KTLA5 noted that in their latest revenue report, Seven & I Holdings confirmed the closure of 444 locations in North America. The company cited several contributing factors for this decision, including sluggish sales, a drop in customer visits, and pressures from inflation. Additionally, a decline in tobacco sales has led to the shuttering of some stores.
As it stands, Seven & I Holdings has not disclosed the specific addresses of the stores slated for closure. Notably, the North American market boasts around 13,000 7-Eleven stores, meaning the closures will represent only about 3% of the total.
According to FOX Business, the convenience store chain has seen a decline in customer traffic for the past six months, with a reported drop of 7.3% in August alone.
In their revenue report, Seven & I Holdings stated, “Despite persistent inflation, high interest rates, and a challenging employment market, overall sales in the North American market remain relatively strong, thanks to a higher-income demographic.” However, the report noted that middle- and lower-income households are adopting more conservative spending habits in the current inflationary environment.
Tobacco has historically been one of 7-Eleven’s top-selling product categories, but since 2019, sales have plummeted by 26%.

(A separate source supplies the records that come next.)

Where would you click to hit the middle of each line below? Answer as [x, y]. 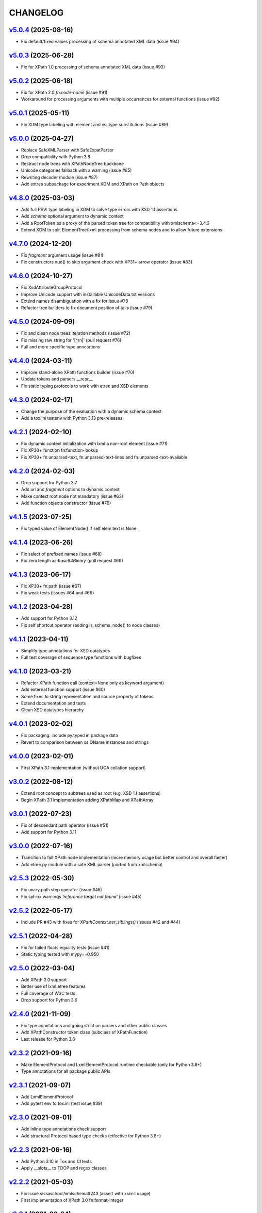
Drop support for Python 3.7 [49, 482]
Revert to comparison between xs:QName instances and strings [85, 742]
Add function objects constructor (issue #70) [66, 503]
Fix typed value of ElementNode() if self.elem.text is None [79, 528]
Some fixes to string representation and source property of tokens [87, 696]
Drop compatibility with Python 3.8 [56, 157]
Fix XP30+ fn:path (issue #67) [51, 586]
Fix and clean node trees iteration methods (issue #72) [76, 333]

Looking ahead, 7-Eleven plans to pivot its focus towards food, which is currently its strongest selling category. Seven & I Holdings expressed its vision to transform 7-Eleven into a “food-centric global retailer,” leveraging retail growth and technological innovation to become a leading player in the global retail industry.
This past July, 7-Eleven announced the introduction of internationally popular food items in its U.S. stores, including milk, bread, egg sandwiches, and miso ramen.